To predict California housing prices, we train a simple linear regression model using the three most informative features identified through mutual information: median income, latitude, and longitude. This approach captures linear relationships between geographic location, income levels and housing prices. Model performance is evaluated using cross-validation and validated on a held-out test set (unseen data) to assess its generalization capability.

from sklearn.model_selection import cross_val_score
from sklearn.linear_model import LinearRegression
from sklearn.pipeline import Pipeline

model_pipeline = Pipeline(steps=[
  ('feature_selection', SelectKBest(mutual_info_regression, k=3)),
  ('regressor', LinearRegression())
])

cv_scores = cross_val_score(model_pipeline, X_train, y_train, cv=5, scoring='neg_root_mean_squared_error')
print(f"Cross-validation accuracy: {cv_scores.mean():.3f} (+/- {cv_scores.std() * 2:.3f})")

model_pipeline.fit(X_train, y_train)
y_pred = model_pipeline.predict(X_test)

pd.DataFrame({
  "actual price": y_test,
  "predicted price": y_pred,
})
Cross-validation accuracy: -0.742 (+/- 0.024)
actual price predicted price
14740 1.369 2.392515
10101 2.413 2.804025
20566 2.007 1.920376
2670 0.725 0.746945
15709 4.600 2.869450
... ... ...
6655 1.695 1.552282
3505 2.046 2.369003
1919 1.286 0.939938
1450 2.595 2.968927
4148 1.676 1.919953

4128 rows × 2 columns

Model performance

On average, the model predictions are about $75,000 away from the actual house price (RMSE: $75,163). Since the median price is $179,700, the error is quite high (relative error is about 42%).
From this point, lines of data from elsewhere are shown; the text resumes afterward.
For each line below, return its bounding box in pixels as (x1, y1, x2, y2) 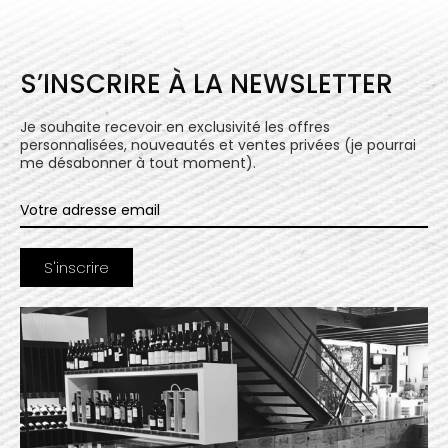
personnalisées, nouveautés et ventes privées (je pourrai (20, 134, 416, 155)
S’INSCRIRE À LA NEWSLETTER (20, 65, 393, 102)
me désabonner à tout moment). (20, 152, 256, 173)
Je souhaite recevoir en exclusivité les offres (20, 116, 330, 137)
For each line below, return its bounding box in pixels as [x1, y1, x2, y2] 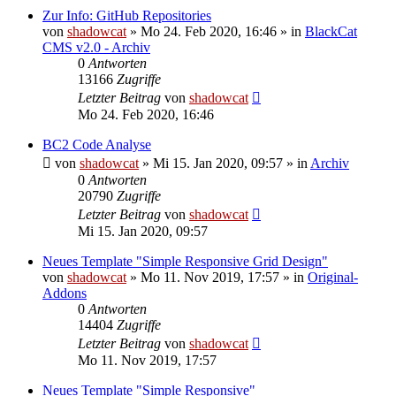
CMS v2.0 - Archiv [42, 39, 150, 55]
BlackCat [305, 23, 357, 39]
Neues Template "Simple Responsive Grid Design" [42, 253, 328, 269]
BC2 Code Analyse [42, 136, 151, 152]
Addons [42, 285, 87, 301]
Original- [308, 269, 358, 285]
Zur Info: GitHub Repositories [42, 7, 211, 23]
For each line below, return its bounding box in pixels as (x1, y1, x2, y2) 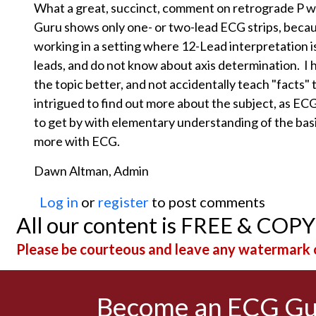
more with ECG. (34, 133, 120, 149)
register (98, 193, 149, 210)
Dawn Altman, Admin (34, 162, 149, 178)
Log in (39, 193, 78, 210)
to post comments (149, 193, 265, 210)

The average absolute error (MAE) is about $55,000. This means that half of the predictions are off by less than $55,000, and half by more. MAE is less affected by large outliers than RMSE, providing a more robust measure of typical prediction error.

The model explains about 57% of the variance in house prices (\(R^2\): 0.567). This is a moderate fit: the model captures more than half of the price variation, but there is still substantial unexplained variance.

from sklearn.metrics import root_mean_squared_error, mean_absolute_error, r2_score

rmse = root_mean_squared_error(y_test, y_pred)
mae = mean_absolute_error(y_test, y_pred)
r2 = r2_score(y_test, y_pred)

print("Model Performance Metrics:")
print(f"RMSE: ${rmse*100000:.2f}")  # Multiply by 100000 since prices are in this scale
print(f"MAE: ${mae*100000:.2f}")
print(f"R²: {r2:.3f}")
Model Performance Metrics:
RMSE: $75163.22
MAE: $55266.91
R²: 0.567

Conclusions and next step

While this linear model has moderate explanatory power, its prediction error is quite large compared to affordable house prices (for example, the 10th percentile price is $82,300). To improve performance, gradient boosting algorithms (such as XGBoost or LightGBM) could be used instead to capture complex and nonlinear relationships between features. Additionally, hyperparameter tuning using Bayesian methods - such as hyperopt - could further enhance model performance.